• _What this task involves_: Only those lines in the data below from the line containing "(1)subscribers (1)workflow-builder(1)online-course (1)education" through the line containing "(1)typesense (1)customer-portal (1)subscription-management", both included, should be restated word for word.

▬▬▬▬▬▬

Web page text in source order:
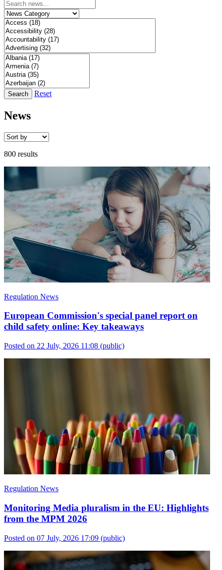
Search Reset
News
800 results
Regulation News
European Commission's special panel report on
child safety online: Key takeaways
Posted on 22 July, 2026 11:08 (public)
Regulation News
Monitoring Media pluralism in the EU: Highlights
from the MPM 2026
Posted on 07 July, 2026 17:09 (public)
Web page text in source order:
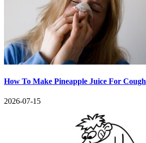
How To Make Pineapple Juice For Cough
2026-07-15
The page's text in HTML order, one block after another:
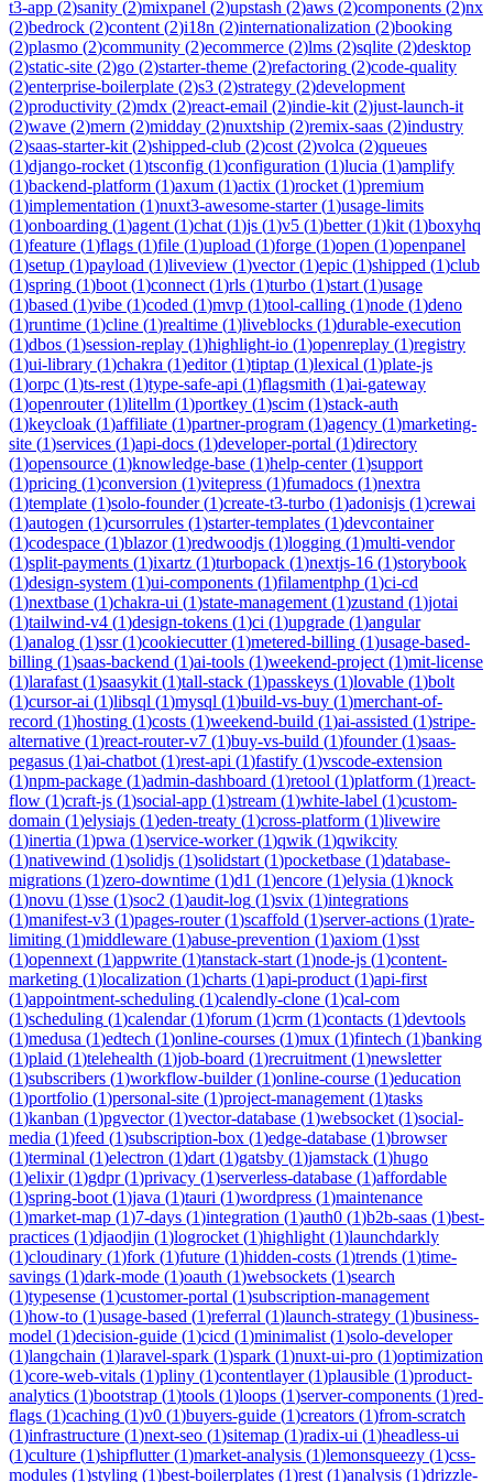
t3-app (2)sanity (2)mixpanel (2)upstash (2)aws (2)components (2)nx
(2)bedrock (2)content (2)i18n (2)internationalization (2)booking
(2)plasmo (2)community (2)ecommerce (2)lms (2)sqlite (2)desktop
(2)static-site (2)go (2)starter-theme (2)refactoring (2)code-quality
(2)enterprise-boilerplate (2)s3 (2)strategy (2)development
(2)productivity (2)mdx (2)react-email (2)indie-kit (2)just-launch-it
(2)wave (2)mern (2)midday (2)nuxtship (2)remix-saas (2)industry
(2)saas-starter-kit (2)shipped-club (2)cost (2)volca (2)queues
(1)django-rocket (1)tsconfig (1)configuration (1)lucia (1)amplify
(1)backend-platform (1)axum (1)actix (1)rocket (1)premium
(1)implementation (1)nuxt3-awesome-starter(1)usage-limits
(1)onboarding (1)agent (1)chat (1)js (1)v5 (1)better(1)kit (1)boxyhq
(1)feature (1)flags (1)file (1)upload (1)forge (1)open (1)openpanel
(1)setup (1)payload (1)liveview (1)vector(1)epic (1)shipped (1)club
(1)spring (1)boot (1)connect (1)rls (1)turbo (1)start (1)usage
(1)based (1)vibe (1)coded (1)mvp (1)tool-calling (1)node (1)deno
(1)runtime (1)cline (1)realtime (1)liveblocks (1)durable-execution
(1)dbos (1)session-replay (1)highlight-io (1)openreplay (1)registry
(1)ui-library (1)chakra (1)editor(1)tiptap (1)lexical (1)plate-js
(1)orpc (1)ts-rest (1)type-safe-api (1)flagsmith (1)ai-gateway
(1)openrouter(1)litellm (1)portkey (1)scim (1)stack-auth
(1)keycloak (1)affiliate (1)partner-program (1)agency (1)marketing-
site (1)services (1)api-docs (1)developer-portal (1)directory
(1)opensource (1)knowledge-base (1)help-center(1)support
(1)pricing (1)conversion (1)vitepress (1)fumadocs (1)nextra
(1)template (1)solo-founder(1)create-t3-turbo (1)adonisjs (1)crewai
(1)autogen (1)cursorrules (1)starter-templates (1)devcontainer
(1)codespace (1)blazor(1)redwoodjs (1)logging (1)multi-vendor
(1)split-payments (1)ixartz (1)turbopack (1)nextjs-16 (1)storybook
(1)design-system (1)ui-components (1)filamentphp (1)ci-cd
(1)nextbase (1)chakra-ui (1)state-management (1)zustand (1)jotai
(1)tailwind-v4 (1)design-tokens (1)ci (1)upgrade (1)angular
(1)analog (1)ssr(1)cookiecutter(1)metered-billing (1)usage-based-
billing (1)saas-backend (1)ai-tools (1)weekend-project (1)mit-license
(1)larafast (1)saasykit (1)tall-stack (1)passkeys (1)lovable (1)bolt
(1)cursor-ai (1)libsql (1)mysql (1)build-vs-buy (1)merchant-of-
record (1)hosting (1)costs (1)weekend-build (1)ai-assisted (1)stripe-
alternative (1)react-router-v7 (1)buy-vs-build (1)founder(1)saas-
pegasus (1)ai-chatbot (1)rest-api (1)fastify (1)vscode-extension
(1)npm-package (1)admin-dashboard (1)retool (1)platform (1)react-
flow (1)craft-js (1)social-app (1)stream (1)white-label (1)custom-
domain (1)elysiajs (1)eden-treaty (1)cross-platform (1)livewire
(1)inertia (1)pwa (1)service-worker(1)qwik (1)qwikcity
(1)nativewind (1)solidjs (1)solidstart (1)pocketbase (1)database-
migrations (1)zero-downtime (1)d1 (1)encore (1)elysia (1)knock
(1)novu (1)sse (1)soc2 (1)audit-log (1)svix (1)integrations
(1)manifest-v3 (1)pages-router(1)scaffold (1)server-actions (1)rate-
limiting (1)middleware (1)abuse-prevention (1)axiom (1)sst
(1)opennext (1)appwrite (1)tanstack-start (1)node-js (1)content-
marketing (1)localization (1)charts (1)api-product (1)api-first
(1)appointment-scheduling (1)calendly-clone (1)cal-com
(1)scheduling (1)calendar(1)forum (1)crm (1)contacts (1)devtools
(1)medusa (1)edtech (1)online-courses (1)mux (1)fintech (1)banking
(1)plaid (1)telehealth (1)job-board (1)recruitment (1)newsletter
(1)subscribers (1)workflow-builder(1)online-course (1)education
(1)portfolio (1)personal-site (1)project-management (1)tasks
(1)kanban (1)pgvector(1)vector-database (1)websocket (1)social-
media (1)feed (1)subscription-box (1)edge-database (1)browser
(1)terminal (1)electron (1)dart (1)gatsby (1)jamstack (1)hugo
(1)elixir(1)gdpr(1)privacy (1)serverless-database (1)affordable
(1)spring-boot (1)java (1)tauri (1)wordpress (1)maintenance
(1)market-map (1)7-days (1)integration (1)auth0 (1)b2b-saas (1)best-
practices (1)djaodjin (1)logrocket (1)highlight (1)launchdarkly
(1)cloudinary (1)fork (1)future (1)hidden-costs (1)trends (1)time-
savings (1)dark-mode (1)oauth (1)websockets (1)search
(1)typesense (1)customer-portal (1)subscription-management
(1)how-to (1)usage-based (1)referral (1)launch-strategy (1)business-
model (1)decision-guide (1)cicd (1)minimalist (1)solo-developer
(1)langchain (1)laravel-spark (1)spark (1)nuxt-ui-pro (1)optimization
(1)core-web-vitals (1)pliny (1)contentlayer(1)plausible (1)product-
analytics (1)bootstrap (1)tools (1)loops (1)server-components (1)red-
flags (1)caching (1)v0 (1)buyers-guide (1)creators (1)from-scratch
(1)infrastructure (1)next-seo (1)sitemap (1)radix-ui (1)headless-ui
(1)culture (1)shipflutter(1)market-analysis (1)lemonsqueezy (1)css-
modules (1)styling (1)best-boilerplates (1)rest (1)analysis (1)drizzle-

▬▬▬▬▬▬

• _Response box_:
(1)subscribers (1)workflow-builder(1)online-course (1)education
(1)portfolio (1)personal-site (1)project-management (1)tasks
(1)kanban (1)pgvector(1)vector-database (1)websocket (1)social-
media (1)feed (1)subscription-box (1)edge-database (1)browser
(1)terminal (1)electron (1)dart (1)gatsby (1)jamstack (1)hugo
(1)elixir(1)gdpr(1)privacy (1)serverless-database (1)affordable
(1)spring-boot (1)java (1)tauri (1)wordpress (1)maintenance
(1)market-map (1)7-days (1)integration (1)auth0 (1)b2b-saas (1)best-
practices (1)djaodjin (1)logrocket (1)highlight (1)launchdarkly
(1)cloudinary (1)fork (1)future (1)hidden-costs (1)trends (1)time-
savings (1)dark-mode (1)oauth (1)websockets (1)search
(1)typesense (1)customer-portal (1)subscription-management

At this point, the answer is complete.